Recalling Bush conference at Hofstra University in 1997
WASHINGTON — Two decades ago, George H.W. Bush came to Hofstra University to defend his legacy at a three-day conference where hundreds of scholars and officials debated and rendered an early assessment of his one term as president.
The participants argued as they rehashed Bush and his presidency. Did he have a far-reaching vision? Could he effectively communicate with the public? Had he been too timid in managing the end of the Cold War? Had he ably prosecuted the Gulf War?
“I hope that history will look kindly on our efforts to meet the challenges of that rapidly changing world, when the barriers dividing us were ultimately breached, not by the forces of war, but by the forces of ideas,” Bush said as he addressed the April 1997 conference for a first -draft historical assessment.
Yet, then — and now — one word often emerged to describe Bush, the last patrician president who had been raised in privilege, fought in World War II, and left private industry to dedicate most of his life to public service: Classy.
“I’ve never met anybody who was more graceful and dignified than George H.W. Bush,” said Hofstra political science Prof. Richard Himmelfarb, who helped run the conference and had a chance to talk to Bush. “The word I would use: He had class.”
Meena Bose, director of Hofstra’s Kalikow Center for the Study of the American Presidency, had just arrived at the Hempstead university that year, and she recalled that Bush and his wife, Barbara, made themselves amazingly available to dignitaries and students alike.
Bose and Himmelfarb recalled how the Bushes stood for 90 minutes so that about 200 people at a special dinner with them could have their photographs taken with them. Later Bush met with students, they said, and answered any and all questions, no matter how challenging.
Unlike most of the presidents subject to the other 11 presidential conferences, Himmelfarb said, Bush urged all of his top officials to participate, and they did, including his vice president, Dan Quayle; defense secretary, Dick Cheney; and his chief of staff and later secretary of state, James Baker.
As a testament to Bush’s ability to make friends of foreign leaders, former Soviet Union leader Mikhail Gorbachev appeared and praised Bush, saying, “President Bush and I were able to put world politics on a new track to a new century."
“The conference on Bush probably was the highlight of our presidential conferences,” Bose said.
It was the 10th conference, with a 74-page program and 34 panels on everything from his campaigns to his breaking of his memorable pledge — “Read my Lips: no new taxes” — to his invasion of Panama and appointment of Clarence Thomas to the Supreme Court. It produced four volumes of academic papers.
In 2010, Bush and son George W. Bush came again to the Island to address 1,000 people at the Long Island Association, sitting in easy chairs and chatting comfortably as they looked back and defended their presidencies.

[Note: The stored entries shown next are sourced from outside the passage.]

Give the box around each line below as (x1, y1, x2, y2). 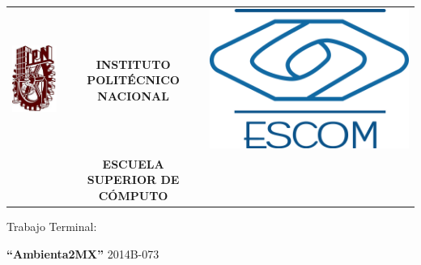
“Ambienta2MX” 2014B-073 (6, 245, 159, 262)
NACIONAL (97, 87, 169, 104)
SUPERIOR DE (87, 171, 180, 188)
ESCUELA (102, 155, 164, 172)
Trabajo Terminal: (6, 217, 97, 234)
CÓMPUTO (98, 186, 168, 203)
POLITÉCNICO (87, 71, 180, 88)
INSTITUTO (96, 55, 171, 72)
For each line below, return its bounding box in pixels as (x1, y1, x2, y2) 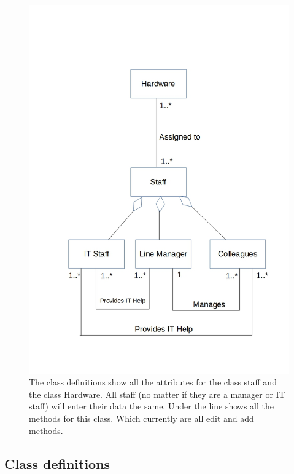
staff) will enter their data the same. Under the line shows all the (29, 400, 274, 413)
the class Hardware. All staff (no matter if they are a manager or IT (29, 387, 285, 400)
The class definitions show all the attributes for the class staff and (29, 376, 277, 389)
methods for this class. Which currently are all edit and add (29, 412, 254, 425)
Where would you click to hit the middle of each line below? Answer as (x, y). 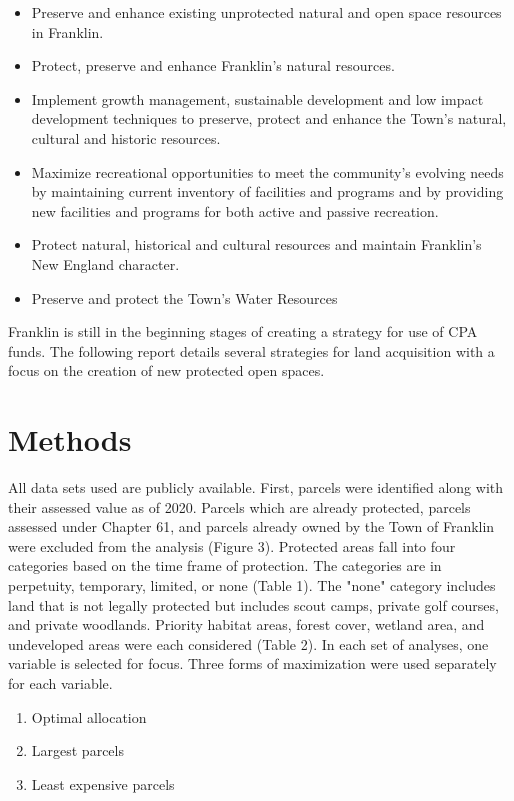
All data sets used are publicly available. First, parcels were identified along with (256, 487)
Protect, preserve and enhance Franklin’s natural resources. (213, 65)
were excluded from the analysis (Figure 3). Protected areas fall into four (232, 545)
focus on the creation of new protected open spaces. (166, 370)
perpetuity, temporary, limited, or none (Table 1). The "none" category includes (252, 585)
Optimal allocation (89, 716)
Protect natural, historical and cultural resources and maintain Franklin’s (256, 244)
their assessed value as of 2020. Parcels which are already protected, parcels (239, 506)
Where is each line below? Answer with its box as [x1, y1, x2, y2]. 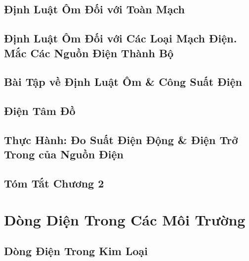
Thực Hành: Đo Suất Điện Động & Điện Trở [4, 132, 238, 147]
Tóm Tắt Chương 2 [4, 176, 104, 191]
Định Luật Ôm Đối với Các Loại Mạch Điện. [4, 31, 237, 46]
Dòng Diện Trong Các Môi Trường [4, 209, 246, 229]
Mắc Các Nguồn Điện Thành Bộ [4, 45, 174, 60]
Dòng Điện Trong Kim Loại [4, 243, 148, 259]
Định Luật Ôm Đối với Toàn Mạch [4, 1, 185, 17]
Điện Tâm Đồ [4, 103, 76, 118]
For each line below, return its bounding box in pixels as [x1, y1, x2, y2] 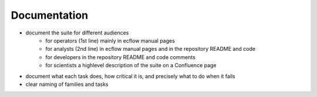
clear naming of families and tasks [25, 81, 109, 88]
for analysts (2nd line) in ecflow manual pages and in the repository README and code [45, 46, 255, 53]
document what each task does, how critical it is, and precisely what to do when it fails [25, 72, 235, 79]
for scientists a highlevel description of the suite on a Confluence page [45, 62, 217, 69]
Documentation [11, 9, 89, 22]
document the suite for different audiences [25, 29, 129, 36]
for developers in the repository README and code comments [45, 53, 196, 61]
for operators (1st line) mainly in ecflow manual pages [45, 37, 176, 44]
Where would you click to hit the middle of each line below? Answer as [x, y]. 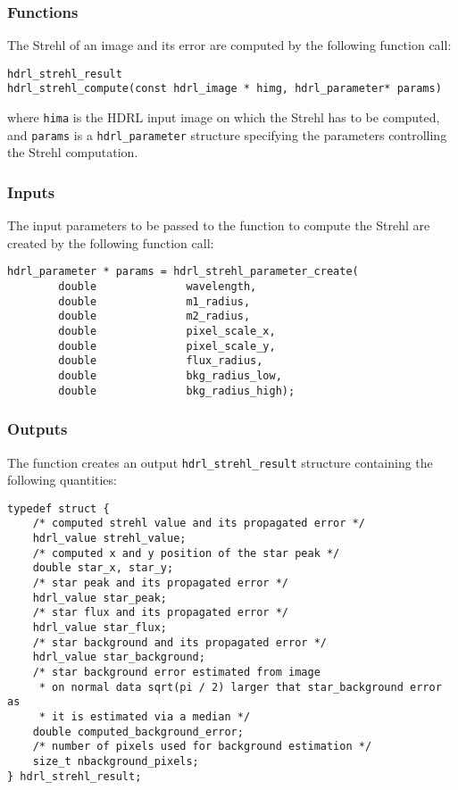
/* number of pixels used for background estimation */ [202, 747]
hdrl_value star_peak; [100, 598]
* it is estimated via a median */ [145, 717]
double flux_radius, [161, 361]
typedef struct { [58, 508]
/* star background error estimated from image [176, 673]
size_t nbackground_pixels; [116, 761]
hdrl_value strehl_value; [109, 539]
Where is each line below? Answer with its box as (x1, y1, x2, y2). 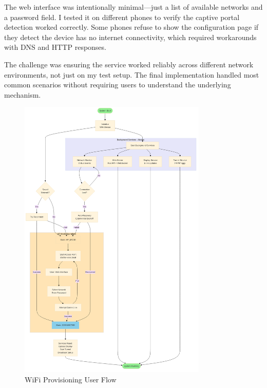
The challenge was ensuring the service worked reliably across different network (4, 59, 254, 69)
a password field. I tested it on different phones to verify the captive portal (4, 11, 240, 22)
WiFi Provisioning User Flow (25, 374, 117, 385)
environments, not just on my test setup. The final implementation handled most (4, 69, 259, 80)
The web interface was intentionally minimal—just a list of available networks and (4, 2, 263, 12)
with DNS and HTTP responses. (4, 42, 106, 52)
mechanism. (4, 89, 41, 100)
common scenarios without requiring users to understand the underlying (4, 79, 231, 90)
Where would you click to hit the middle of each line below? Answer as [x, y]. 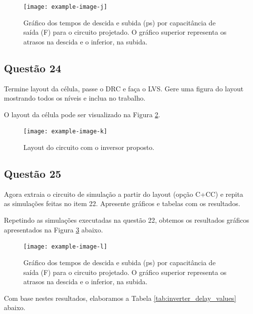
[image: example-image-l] [65, 247]
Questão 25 [33, 174]
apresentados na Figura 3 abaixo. [54, 229]
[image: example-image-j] [65, 7]
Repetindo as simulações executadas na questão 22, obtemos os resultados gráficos [127, 220]
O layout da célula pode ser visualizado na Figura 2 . [82, 114]
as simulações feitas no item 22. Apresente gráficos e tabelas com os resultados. [122, 203]
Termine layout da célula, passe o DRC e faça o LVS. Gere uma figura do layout [124, 88]
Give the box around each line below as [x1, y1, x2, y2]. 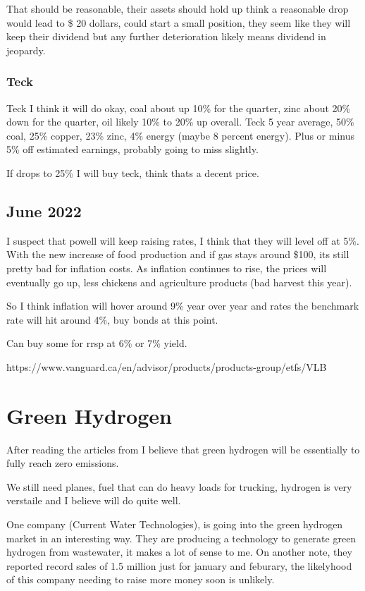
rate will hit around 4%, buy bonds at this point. [6, 312, 218, 327]
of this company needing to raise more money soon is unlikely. [6, 572, 275, 587]
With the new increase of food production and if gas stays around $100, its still [6, 247, 349, 262]
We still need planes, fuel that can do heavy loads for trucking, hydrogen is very [6, 479, 352, 494]
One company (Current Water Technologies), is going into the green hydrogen [6, 517, 343, 532]
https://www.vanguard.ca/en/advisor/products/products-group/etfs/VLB [6, 359, 327, 374]
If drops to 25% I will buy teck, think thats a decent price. [6, 165, 259, 180]
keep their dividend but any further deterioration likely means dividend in [6, 29, 326, 44]

Overall, the conference warmly received Bush, said scholar Mark Rozell, who later co-authored the book, “Power and Prudence: The Presidency of George H.W. Bush,” and now the dean of the Schar School of Policy and Government at George Mason University in Arlington, Virginia.
At the conference, Rozell said, “The judgment then was somewhat closer to the conventional wisdom of Bush’s time: That he was not a visionary leader, that his presidency was more like a Reagan third term, where he was consolidating the achievements of his predecessor, but that he was not charting a new course.”

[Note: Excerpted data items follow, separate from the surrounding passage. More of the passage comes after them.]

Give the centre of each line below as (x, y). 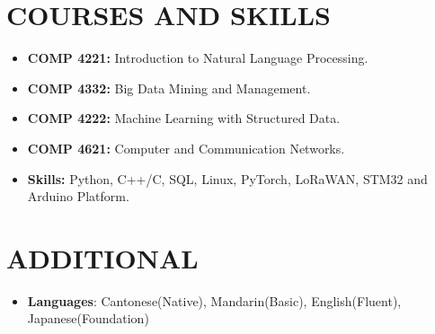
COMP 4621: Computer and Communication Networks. (186, 148)
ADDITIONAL (102, 257)
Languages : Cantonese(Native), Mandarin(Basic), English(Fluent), (214, 300)
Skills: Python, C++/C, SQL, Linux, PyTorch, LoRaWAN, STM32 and (227, 178)
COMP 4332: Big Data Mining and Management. (169, 88)
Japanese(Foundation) (88, 318)
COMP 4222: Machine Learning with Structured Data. (184, 118)
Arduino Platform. (78, 196)
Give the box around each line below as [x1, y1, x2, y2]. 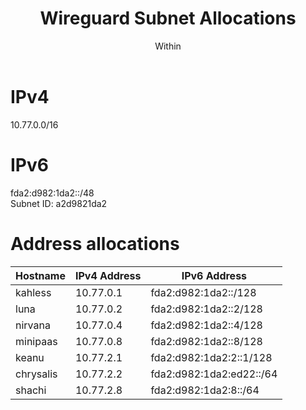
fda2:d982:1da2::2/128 [150, 302, 263, 316]
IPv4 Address [74, 268, 142, 282]
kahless [15, 285, 52, 299]
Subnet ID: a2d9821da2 [10, 197, 108, 209]
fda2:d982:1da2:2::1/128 [150, 350, 273, 364]
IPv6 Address [181, 268, 248, 282]
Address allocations [10, 232, 180, 255]
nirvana [15, 318, 51, 332]
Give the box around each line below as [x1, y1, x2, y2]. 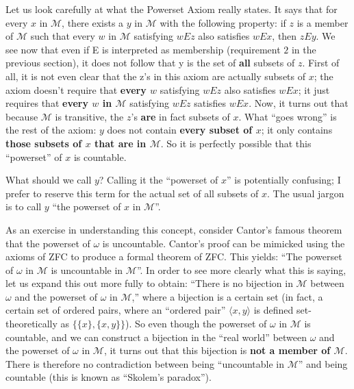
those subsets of [5, 136, 82, 150]
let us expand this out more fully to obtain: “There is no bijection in [5, 276, 293, 290]
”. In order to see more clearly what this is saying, [136, 262, 346, 277]
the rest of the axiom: [5, 123, 97, 137]
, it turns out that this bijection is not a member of [103, 343, 331, 357]
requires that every [5, 96, 88, 110]
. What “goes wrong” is [238, 109, 337, 123]
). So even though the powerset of [125, 316, 267, 331]
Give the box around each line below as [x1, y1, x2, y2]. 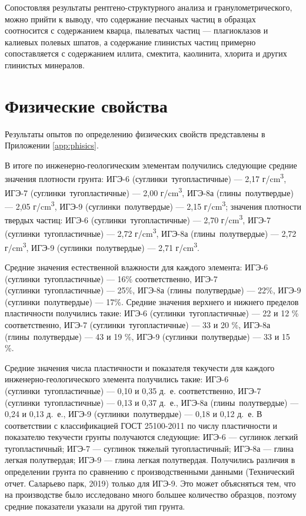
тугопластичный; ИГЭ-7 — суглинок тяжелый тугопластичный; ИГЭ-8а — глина [5, 442, 294, 454]
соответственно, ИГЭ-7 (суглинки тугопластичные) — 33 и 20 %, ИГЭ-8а [5, 318, 271, 330]
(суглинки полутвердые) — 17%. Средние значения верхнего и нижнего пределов [5, 295, 299, 307]
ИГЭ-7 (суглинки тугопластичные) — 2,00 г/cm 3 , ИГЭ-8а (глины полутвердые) [5, 184, 294, 199]
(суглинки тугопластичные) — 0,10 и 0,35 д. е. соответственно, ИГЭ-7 [5, 384, 261, 396]
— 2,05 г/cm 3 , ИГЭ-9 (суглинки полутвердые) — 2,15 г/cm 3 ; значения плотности [5, 198, 301, 212]
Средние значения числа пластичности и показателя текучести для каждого [5, 361, 275, 373]
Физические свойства [5, 93, 168, 117]
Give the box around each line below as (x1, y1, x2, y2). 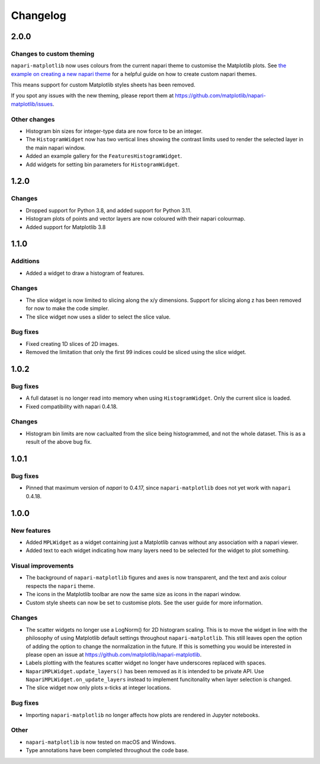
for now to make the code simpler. (25, 305, 110, 312)
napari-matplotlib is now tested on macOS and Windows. (25, 738, 176, 746)
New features (11, 526, 51, 534)
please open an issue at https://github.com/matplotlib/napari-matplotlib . (25, 651, 201, 658)
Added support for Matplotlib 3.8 (25, 223, 106, 231)
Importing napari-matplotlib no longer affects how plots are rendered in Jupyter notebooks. (25, 711, 260, 718)
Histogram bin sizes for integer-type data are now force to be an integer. (25, 128, 203, 135)
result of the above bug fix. (25, 438, 92, 445)
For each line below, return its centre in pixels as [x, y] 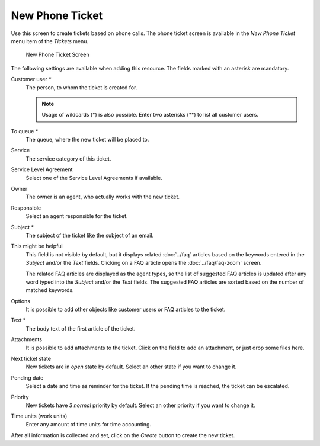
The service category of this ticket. [68, 158]
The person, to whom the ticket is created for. [81, 87]
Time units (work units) [39, 416]
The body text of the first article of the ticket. [81, 328]
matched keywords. [50, 290]
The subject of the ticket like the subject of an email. [90, 235]
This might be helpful [37, 246]
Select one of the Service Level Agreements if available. [94, 178]
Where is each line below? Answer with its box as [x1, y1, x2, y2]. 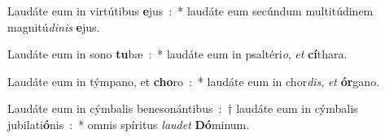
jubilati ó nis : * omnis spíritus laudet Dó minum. [7, 115, 250, 132]
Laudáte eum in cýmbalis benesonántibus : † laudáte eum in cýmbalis [7, 100, 358, 117]
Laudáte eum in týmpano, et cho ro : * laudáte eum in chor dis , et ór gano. [7, 72, 380, 89]
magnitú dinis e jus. [7, 18, 100, 35]
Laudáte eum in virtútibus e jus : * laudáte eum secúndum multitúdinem [7, 2, 374, 19]
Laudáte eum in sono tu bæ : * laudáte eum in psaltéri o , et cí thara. [7, 45, 348, 63]

And now after the four presidents who have followed him, Rozell said, a new appreciation for how Bush handled the office of the presidency has emerged.

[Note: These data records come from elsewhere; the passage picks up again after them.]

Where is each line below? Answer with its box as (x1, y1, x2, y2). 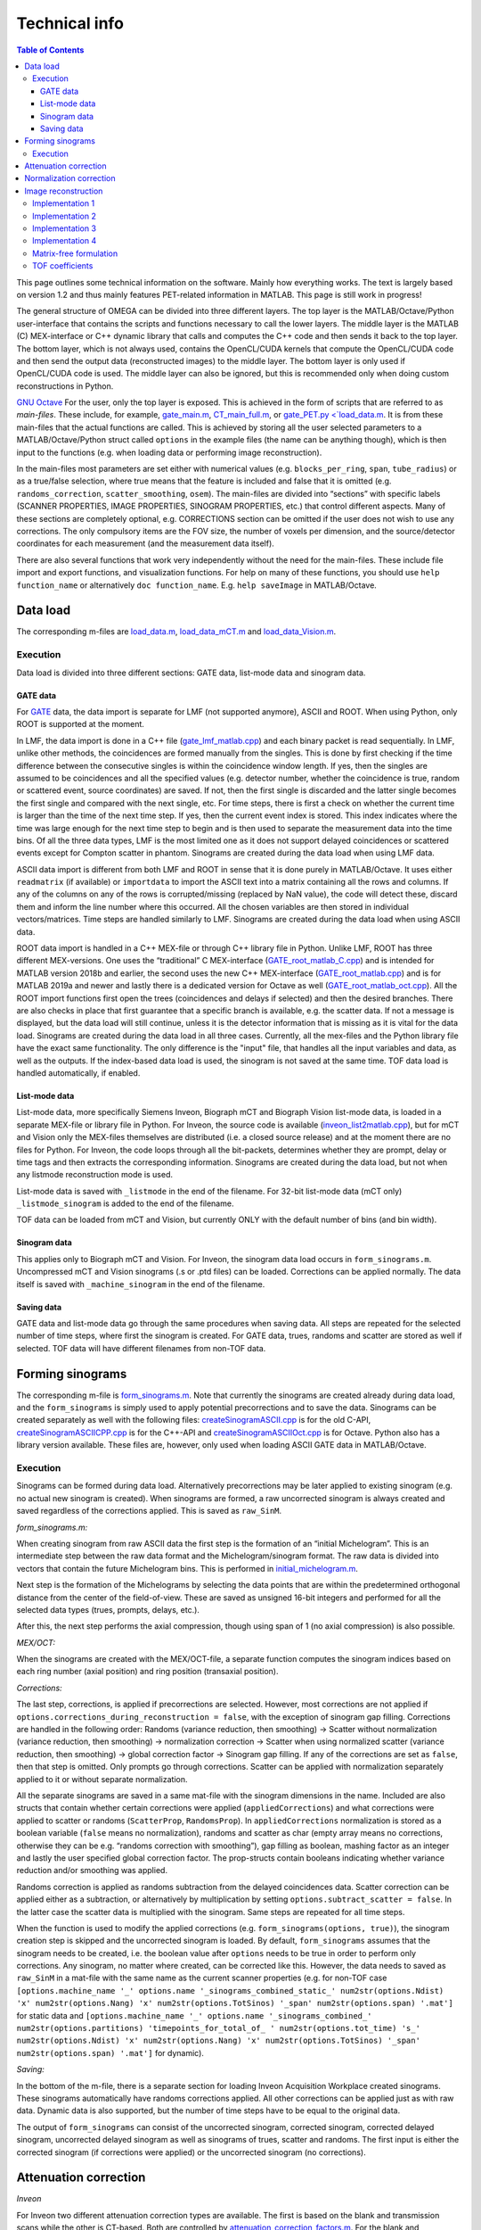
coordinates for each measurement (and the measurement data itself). (16, 538, 275, 549)
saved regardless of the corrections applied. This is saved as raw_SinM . (16, 1506, 282, 1516)
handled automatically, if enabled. (16, 1067, 141, 1078)
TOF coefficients (32, 260, 94, 271)
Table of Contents (16, 45, 85, 55)
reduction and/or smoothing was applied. (16, 1865, 168, 1876)
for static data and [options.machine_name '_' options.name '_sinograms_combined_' (16, 2010, 372, 2020)
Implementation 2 (32, 211, 97, 221)

“His steady low-key incrementalist style looks a lot stronger today than it did two decades ago,” Rozell said.
“Many Americans pine for the kind of steady, stable leadership hand that Bush displayed. It wasn’t appreciated in its time, it lacked flash,” he said. “But I think people have seen enough of the theatrics in politics at the highest level to I think appreciate much more what’s been lost.”